Вадим Андреев тоже ярко описал свои детские годы в повести “Детство”, где главным трагическим событием, которое разрушило привычный ход жизни семьи, была ранняя смерть матери. Смерть Шурочки, – как звали ее близкие – матери двух мальчиков Вадима и Даниила, – разорвала надвое и жизнь писателя Леонида Андреева. Младший сын Даниил никогда не помнил ее, так как его рождение в 1906 году стало причиной смерти матери.
Шурочка Велигорская росла в Москве в доме своей сестры Елизаветы Добровой.

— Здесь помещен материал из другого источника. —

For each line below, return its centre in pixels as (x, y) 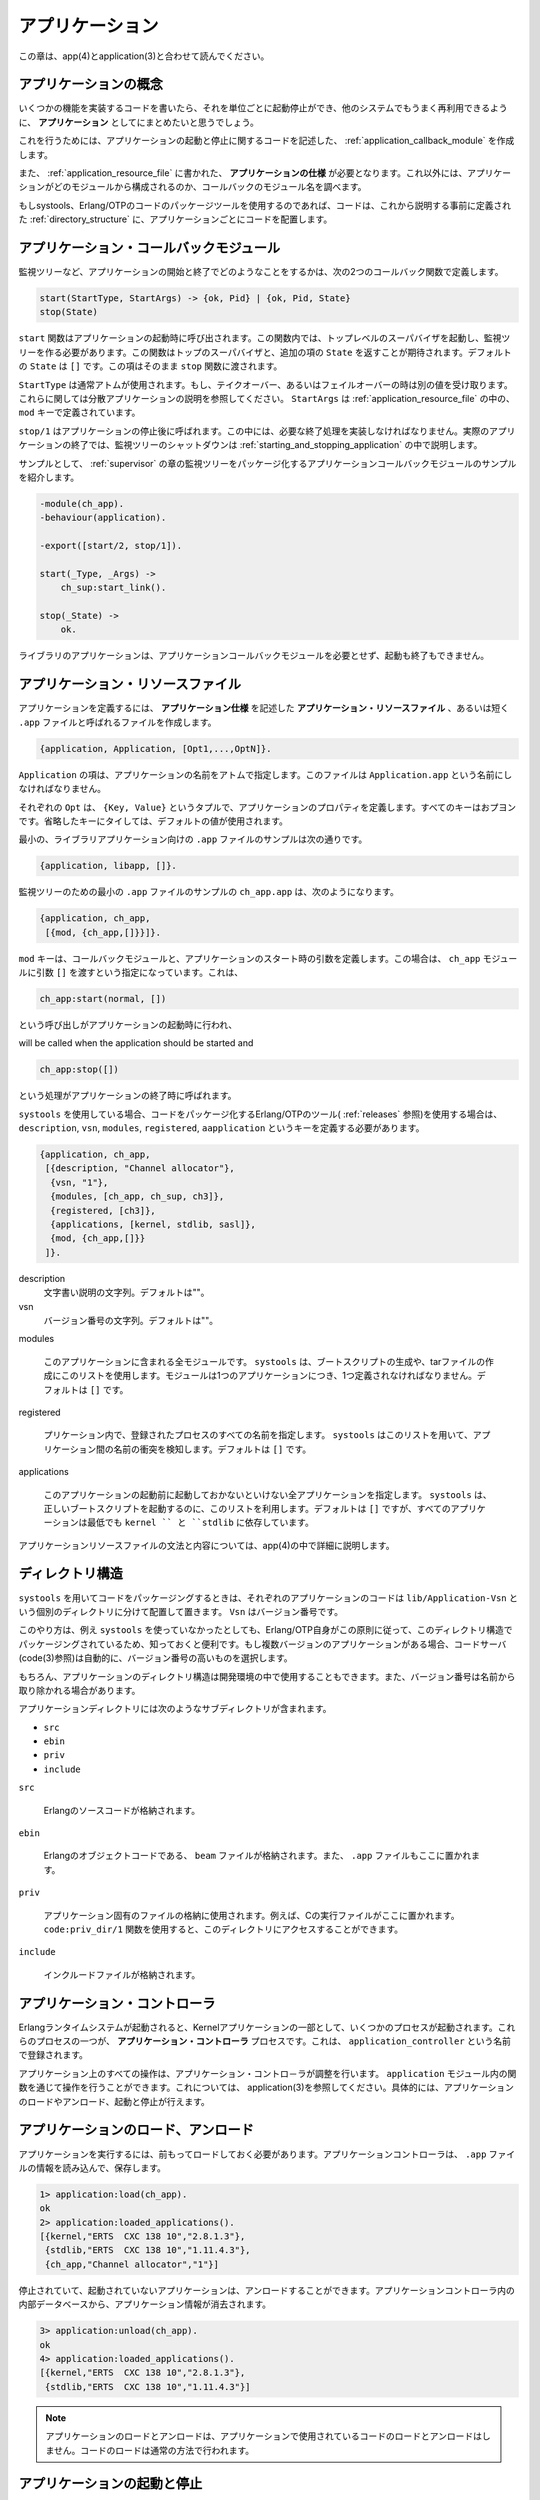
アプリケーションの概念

Вместе с ними в доме жила мать Ефросинья Варфоломеевна, приходившаяся двоюродной внучкой Тарасу Шевченко; с одним из ее сыновей будущий писатель Леонид Андреев учился в Орловской гимназии. Главой дома был Филипп Александрович Добров. Он родился в семье, где старшему сыну полагалось быть врачом. Его отца пациенты звали не Добров, а “доктор Добрый”. Филипп Александрович тоже полностью отвечал своей фамилии, пятьдесят лет он проработал в Первой Градской больнице в Москве. О своем приходе в дом Добровых Леонид Андреев написал: “…не будь на свете этих Добровых, я был бы или на Хитровке, или на том свете – а уж в литературу не попал бы ни в коем случае”. Для него здесь соединились огромная дружеская забота, вдохновение, страсть и надежда на счастье.
Двадцатисемилетний Леонид Андреев стал ухаживать за пятнадцатилетней Шурочкой Велигорской. Начинающий писатель вначале влюбился в ее старшую сестру Елизавету Михайловну, жену своего друга доктора Доброва, и только потом в юную Шурочку. Хотя девушка испытывала к нему ответные чувства, ее пугали требования Леонида Андреева к будущей жене, которую он видел самоотреченной рабой своего мужа. Шурочка Велигорская не считала себя готовой к подобной роли. Леонид Андреев стал думать о самоубийстве, тем более что Ефросинья Варфоломеевна была категорически против брака дочери с пьющим малоизвестным писателем.